Excerpts from a dataset
········
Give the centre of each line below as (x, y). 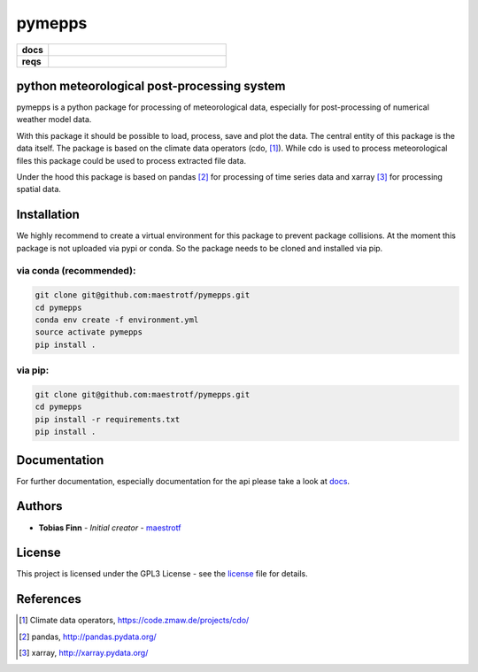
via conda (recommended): (76, 271)
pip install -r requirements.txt (108, 419)
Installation (48, 215)
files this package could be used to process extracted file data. (131, 160)
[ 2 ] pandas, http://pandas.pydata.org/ (88, 637)
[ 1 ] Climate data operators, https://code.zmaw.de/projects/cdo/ (134, 621)
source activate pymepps (89, 332)
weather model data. (54, 120)
········
### [Task item]
The expected response consists solely of the lines from the one with "pip install -r requirements.txt (108, 419)" through the end of the records, repeated exactly.

### [Exercise response]
pip install -r requirements.txt (108, 419)
Installation (48, 215)
files this package could be used to process extracted file data. (131, 160)
[ 2 ] pandas, http://pandas.pydata.org/ (88, 637)
[ 1 ] Climate data operators, https://code.zmaw.de/projects/cdo/ (134, 621)
source activate pymepps (89, 332)
weather model data. (54, 120)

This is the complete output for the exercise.